Definitive solution for converting LaTeX in Org mode to markdown
Finally, I switch to make4ht
for converting LaTeX in Org mode to markdown.
Previously, when I wanted to publish some Org contents including LaTeX math equations to either GitHub Jekyll blog (equations are rendered by MathJax and the kramdown grammar is used) or GitLab web page (equations are rendered by KaTeX), I followed this procedure:
- Export Org mode contents to LaTeX.
-
Convert LaTeX to GFM markdown via pandoc. In this page,
--bibliography=<bibtex-file>
option is added to pandoc. Then Bibtex citations in the original LaTeX document will be formatted to similar text as in LaTeX, such as(Steinbach 2007)
if the Chicago citation style is used. The list of references will be generated into something as below.# References <div id="refs" class="references hanging-indent"> <div id="ref-ErichsenEfficient1998" markdown="1"> Erichsen, Stefan, and Stefan A. Sauter. 1998. “Efficient Automatic Quadrature in 3-d Galerkin Bem.” *Computer Methods in Applied Mechanics and Engineering*, Papers presented at the seventh conference on numerical methods and computational mechanics in science and engineering, 157 (3): 215–24. <https://doi.org/10.1016/S0045-7825(97)00236-3>. </div> <div id="ref-SteinbachNumerical2007" markdown="1"> Steinbach, Olaf. 2007. *Numerical Approximation Methods for Elliptic Boundary Value Problems: Finite and Boundary Elements*. Springer Science & Business Media. </div> </div>
- Use an Awk script to convert LaTeX equation wrappers to be suitable for MathJax or KaTeX.
Unfortunately, due some unknown cause, pandoc cannot process bibliography anymore and I don’t know if this is related to my system upgrade from Debian Bullseyes to Bookworm.

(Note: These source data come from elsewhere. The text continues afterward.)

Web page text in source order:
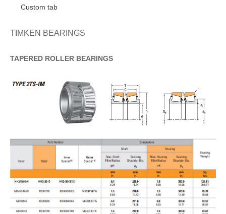
Custom tab
TIMKEN BEARINGS
TAPERED ROLLER BEARINGS
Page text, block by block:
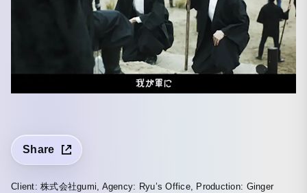
Share
Client: 株式会社gumi, Agency: Ryu’s Office, Production: Ginger
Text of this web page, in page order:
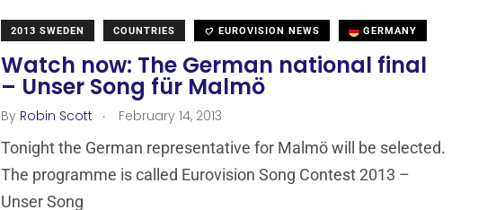
2013 SWEDEN COUNTRIES EUROVISION NEWS GERMANY
Watch now: The German national final
– Unser Song für Malmö
By Robin Scott . February 14, 2013
Tonight the German representative for Malmö will be selected.
The programme is called Eurovision Song Contest 2013 –
Unser Song
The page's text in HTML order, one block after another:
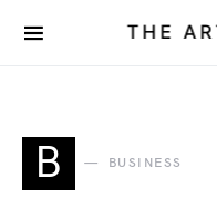
THE
B BUSINESS
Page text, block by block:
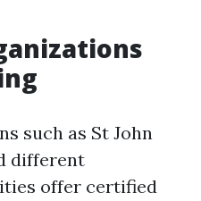
such as St John
different
offer certified
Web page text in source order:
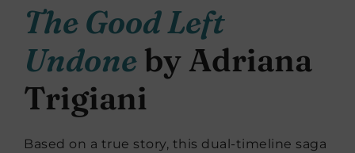
The Good Left
Undone by Adriana
Trigiani
Based on a true story, this dual-timeline saga
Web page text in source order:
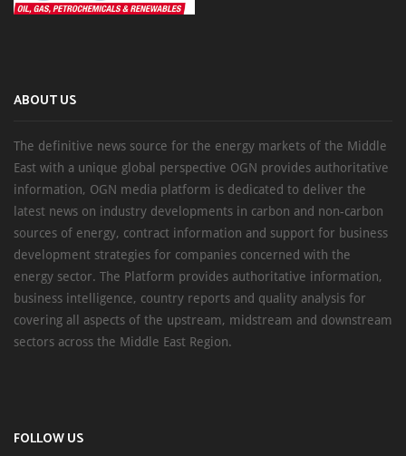
ABOUT US
The definitive news source for the energy markets of the Middle
East with a unique global perspective OGN provides authoritative
information, OGN media platform is dedicated to deliver the
latest news on industry developments in carbon and non-carbon
sources of energy, contract information and support for business
development strategies for companies concerned with the
energy sector. The Platform provides authoritative information,
business intelligence, country reports and quality analysis for
covering all aspects of the upstream, midstream and downstream
sectors across the Middle East Region.
FOLLOW US
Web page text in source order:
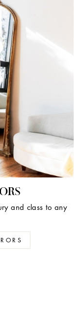
and class to any
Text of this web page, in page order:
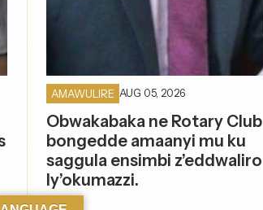
AMAWULIRE AUG 05, 2026
Obwakabaka ne Rotary Club
bongedde amaanyi mu ku
saggula ensimbi z’eddwaliro
ly’okumazzi.
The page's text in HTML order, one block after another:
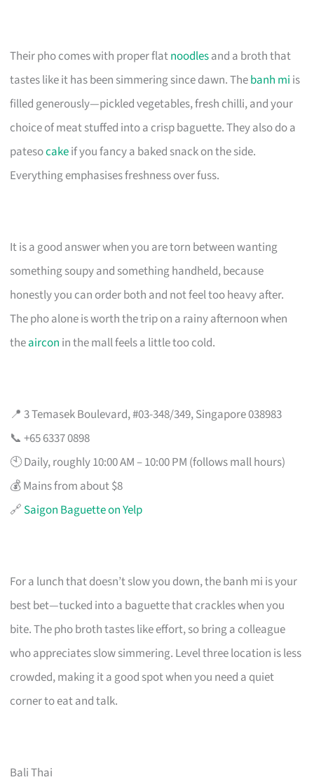
Their pho comes with proper flatnoodlesand a broth that
tastes like it has been simmering since dawn. Thebanh mi is
filled generously—pickled vegetables, fresh chilli, and your
choice of meat stuffed into a crisp baguette. They also do a
patesocakeif you fancy a baked snack on the side.
Everything emphasises freshness over fuss.
It is a good answer when you are torn between wanting
something soupy and something handheld, because
honestly you can order both and not feel too heavy after.
The pho alone is worth the trip on a rainy afternoon when
theaircon in the mall feels a little too cold.
📍 3 Temasek Boulevard, #03-348/349, Singapore 038983
📞 +65 6337 0898
🕙 Daily, roughly 10:00 AM – 10:00 PM (follows mall hours)
💰 Mains from about $8
🔗 Saigon Baguette on Yelp
For a lunch that doesn’t slow you down, the banh mi is your
best bet—tucked into a baguette that crackles when you
bite. The pho broth tastes like effort, so bring a colleague
who appreciates slow simmering. Level three location is less
crowded, making it a good spot when you need a quiet
corner to eat and talk.
Bali Thai
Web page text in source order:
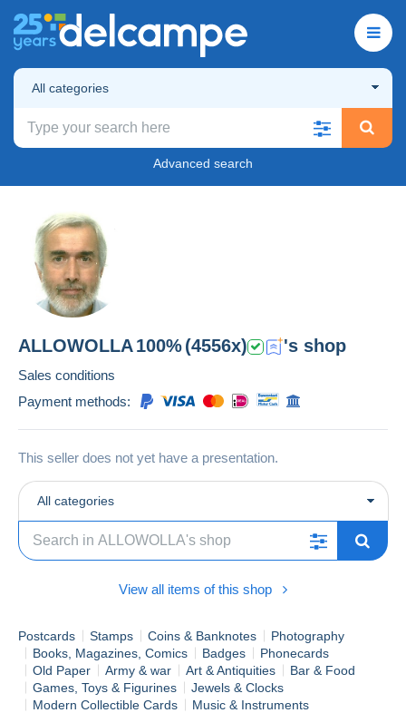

Meanwhile, the markdown export functionality provided by Org mode is even poorer than pandoc. Since I do not want to invest time to write a markdown exporter in Elisp at the moment, I have also tried other alternatives, such as TeXmacs
with the tm2md plugin, neither can bibliography be handled and the generated markdown text is far from satisfying. Finally, I resorted to make4ht
, which converts LaTeX to html. So far as I know, make4ht
is the best document conversion tool which can preserve the original LaTeX typesetting. Its command line usage is like this.
make4ht -f html5-css <tex-file.tex> "mathjax,fn-in"
bibtex <tex-file.aux>
make4ht -f html5-css <tex-file.tex> "mathjax,fn-in"

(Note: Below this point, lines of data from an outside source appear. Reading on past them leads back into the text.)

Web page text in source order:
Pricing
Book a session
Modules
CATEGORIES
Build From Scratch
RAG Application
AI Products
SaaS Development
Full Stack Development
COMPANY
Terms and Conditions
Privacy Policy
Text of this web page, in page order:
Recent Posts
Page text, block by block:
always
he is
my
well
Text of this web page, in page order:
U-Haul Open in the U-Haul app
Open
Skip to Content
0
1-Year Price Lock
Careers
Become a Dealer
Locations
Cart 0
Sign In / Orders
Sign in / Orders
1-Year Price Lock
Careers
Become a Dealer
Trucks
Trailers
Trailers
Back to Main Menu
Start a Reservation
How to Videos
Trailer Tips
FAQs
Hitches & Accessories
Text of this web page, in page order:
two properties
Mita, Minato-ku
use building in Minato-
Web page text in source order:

Then open the generated HTML file and use the following Elisp script to correct display equations:
(defun tjh/correct-make4ht ()
(interactive)
(goto-char (point-min))
(replace-string "\\begin {equation" "\\begin{equation")
(goto-char (point-min))
(replace-string "\\end {equation" "\\end{equation"))
Finally, extract the main contents from the HTML file (including the table of contents, since the [toc]
markdown directive is not recognized when the file extension is html
) and add the markdown preamble. To prevent some HTML tags are processed by Jekyll first which makes further HTML rendering incorrect, the file should be saved with the html
extension. It is fortunate that Liquid markup language is still supported. Hence, link to an existing post can be conveniently inserted by using the post_url
command.
I’ve already wasted much time studying the usage of Org mode, pandoc and Awk etc., tuning their parameters, previewing and testing the conversion quality. Even though these tools give me the freedom and long term stability of my note and writing system, wasting time on tools instead of directly working on the project and solving problems is definitely a pitfall. To realize this point and make good balance between them, I have spent many years.